* _Task to complete_: Retype every record exactly. Skip the images.

---- Data supplied

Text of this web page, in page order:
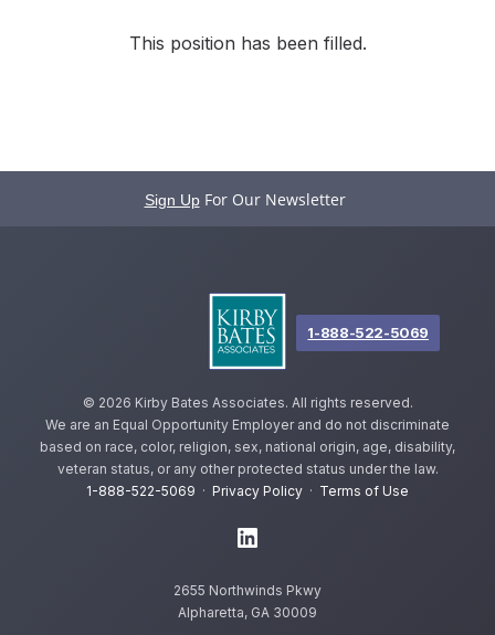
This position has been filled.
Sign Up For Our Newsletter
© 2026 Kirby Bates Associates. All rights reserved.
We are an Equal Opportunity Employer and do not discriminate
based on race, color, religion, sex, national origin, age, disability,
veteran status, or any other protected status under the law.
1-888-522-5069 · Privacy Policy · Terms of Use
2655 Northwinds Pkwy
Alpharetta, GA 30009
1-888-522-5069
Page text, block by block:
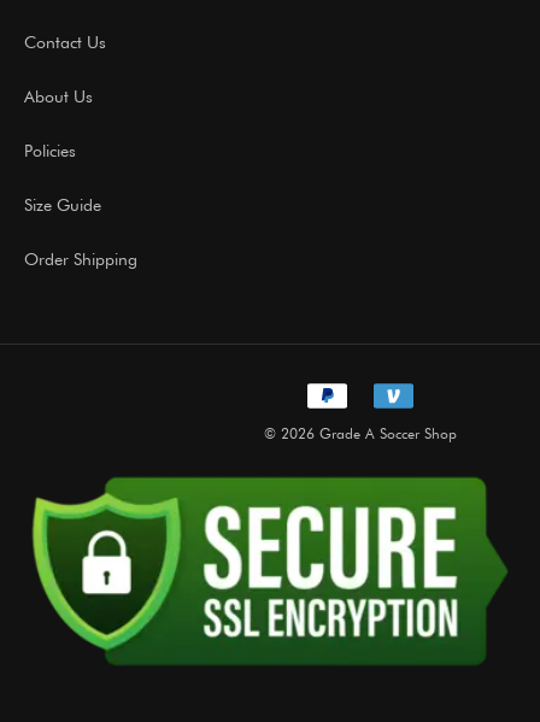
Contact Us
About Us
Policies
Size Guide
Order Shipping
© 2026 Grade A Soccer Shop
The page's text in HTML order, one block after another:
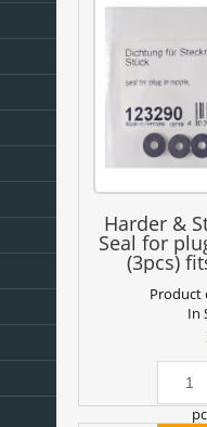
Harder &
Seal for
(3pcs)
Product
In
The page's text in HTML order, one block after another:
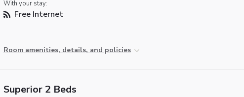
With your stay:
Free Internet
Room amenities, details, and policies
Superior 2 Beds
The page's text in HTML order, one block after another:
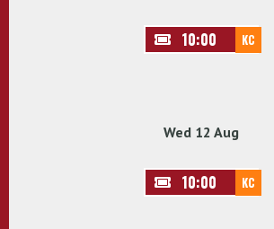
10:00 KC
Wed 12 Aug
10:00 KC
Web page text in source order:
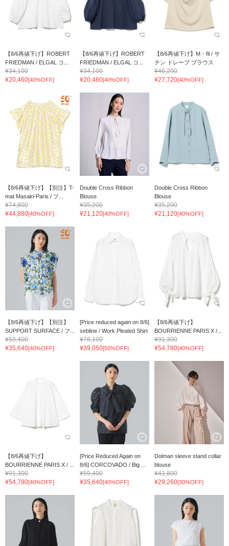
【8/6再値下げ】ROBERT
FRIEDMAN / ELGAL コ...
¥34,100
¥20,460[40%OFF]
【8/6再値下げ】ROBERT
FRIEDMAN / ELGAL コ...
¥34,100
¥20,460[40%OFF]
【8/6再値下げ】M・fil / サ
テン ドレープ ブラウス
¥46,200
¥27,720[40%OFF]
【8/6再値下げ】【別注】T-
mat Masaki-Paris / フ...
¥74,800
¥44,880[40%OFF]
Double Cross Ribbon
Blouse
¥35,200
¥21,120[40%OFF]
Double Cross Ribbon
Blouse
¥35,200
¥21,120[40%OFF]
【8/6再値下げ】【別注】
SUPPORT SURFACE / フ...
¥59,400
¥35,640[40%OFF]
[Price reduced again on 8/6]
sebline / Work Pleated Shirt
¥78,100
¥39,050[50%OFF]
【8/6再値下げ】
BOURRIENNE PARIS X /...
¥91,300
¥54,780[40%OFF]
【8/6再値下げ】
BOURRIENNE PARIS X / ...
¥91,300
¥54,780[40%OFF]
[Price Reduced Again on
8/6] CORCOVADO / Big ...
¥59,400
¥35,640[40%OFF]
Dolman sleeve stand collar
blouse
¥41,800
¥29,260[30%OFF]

--------

* _Response below_:
Text of this web page, in page order:
This position has been filled.
Sign Up For Our Newsletter
© 2026 Kirby Bates Associates. All rights reserved.
We are an Equal Opportunity Employer and do not discriminate
based on race, color, religion, sex, national origin, age, disability,
veteran status, or any other protected status under the law.
1-888-522-5069 · Privacy Policy · Terms of Use
2655 Northwinds Pkwy
Alpharetta, GA 30009
1-888-522-5069
Page text, block by block:
Contact Us
About Us
Policies
Size Guide
Order Shipping
© 2026 Grade A Soccer Shop
The page's text in HTML order, one block after another:
Harder &
Seal for
(3pcs)
Product
In
The page's text in HTML order, one block after another:
With your stay:
Free Internet
Room amenities, details, and policies
Superior 2 Beds
The page's text in HTML order, one block after another:
10:00 KC
Wed 12 Aug
10:00 KC
Web page text in source order:
【8/6再値下げ】ROBERT
FRIEDMAN / ELGAL コ...
¥34,100
¥20,460[40%OFF]
【8/6再値下げ】ROBERT
FRIEDMAN / ELGAL コ...
¥34,100
¥20,460[40%OFF]
【8/6再値下げ】M・fil / サ
テン ドレープ ブラウス
¥46,200
¥27,720[40%OFF]
【8/6再値下げ】【別注】T-
mat Masaki-Paris / フ...
¥74,800
¥44,880[40%OFF]
Double Cross Ribbon
Blouse
¥35,200
¥21,120[40%OFF]
Double Cross Ribbon
Blouse
¥35,200
¥21,120[40%OFF]
【8/6再値下げ】【別注】
SUPPORT SURFACE / フ...
¥59,400
¥35,640[40%OFF]
[Price reduced again on 8/6]
sebline / Work Pleated Shirt
¥78,100
¥39,050[50%OFF]
【8/6再値下げ】
BOURRIENNE PARIS X /...
¥91,300
¥54,780[40%OFF]
【8/6再値下げ】
BOURRIENNE PARIS X / ...
¥91,300
¥54,780[40%OFF]
[Price Reduced Again on
8/6] CORCOVADO / Big ...
¥59,400
¥35,640[40%OFF]
Dolman sleeve stand collar
blouse
¥41,800
¥29,260[30%OFF]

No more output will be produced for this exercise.